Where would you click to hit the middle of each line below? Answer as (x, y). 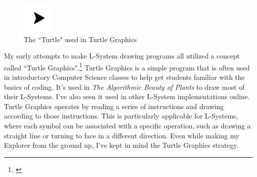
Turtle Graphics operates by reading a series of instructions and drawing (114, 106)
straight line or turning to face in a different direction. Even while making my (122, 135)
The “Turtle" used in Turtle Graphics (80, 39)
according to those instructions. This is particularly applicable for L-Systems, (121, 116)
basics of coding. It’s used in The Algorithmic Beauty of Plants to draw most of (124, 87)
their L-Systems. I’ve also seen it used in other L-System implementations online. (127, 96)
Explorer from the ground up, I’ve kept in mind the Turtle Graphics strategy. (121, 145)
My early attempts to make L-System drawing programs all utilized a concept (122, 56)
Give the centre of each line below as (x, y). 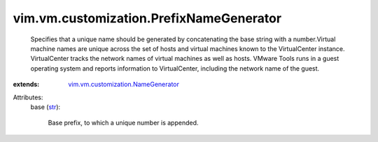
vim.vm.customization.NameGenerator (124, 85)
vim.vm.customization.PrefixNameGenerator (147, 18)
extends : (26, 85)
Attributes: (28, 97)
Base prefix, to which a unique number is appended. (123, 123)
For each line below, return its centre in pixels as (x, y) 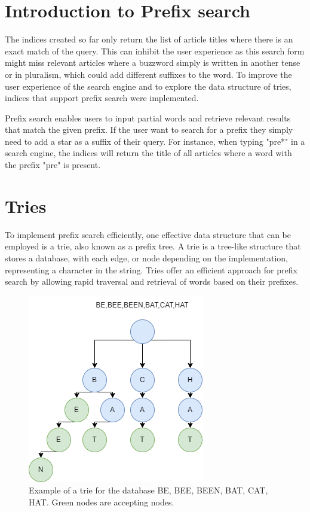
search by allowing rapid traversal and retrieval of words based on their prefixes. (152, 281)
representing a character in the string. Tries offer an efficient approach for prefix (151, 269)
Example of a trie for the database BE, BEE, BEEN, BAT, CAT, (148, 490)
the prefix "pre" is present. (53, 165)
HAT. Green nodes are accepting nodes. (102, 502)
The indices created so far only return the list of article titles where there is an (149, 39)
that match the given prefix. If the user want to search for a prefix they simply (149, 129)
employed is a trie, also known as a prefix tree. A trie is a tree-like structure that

____

• _Exercise description_
Each line from the one containing "that match the" through the last line of the entries above is to be returned exactly, and no others.

• _Written solution_
that match the given prefix. If the user want to search for a prefix they simply (149, 129)
employed is a trie, also known as a prefix tree. A trie is a tree-like structure that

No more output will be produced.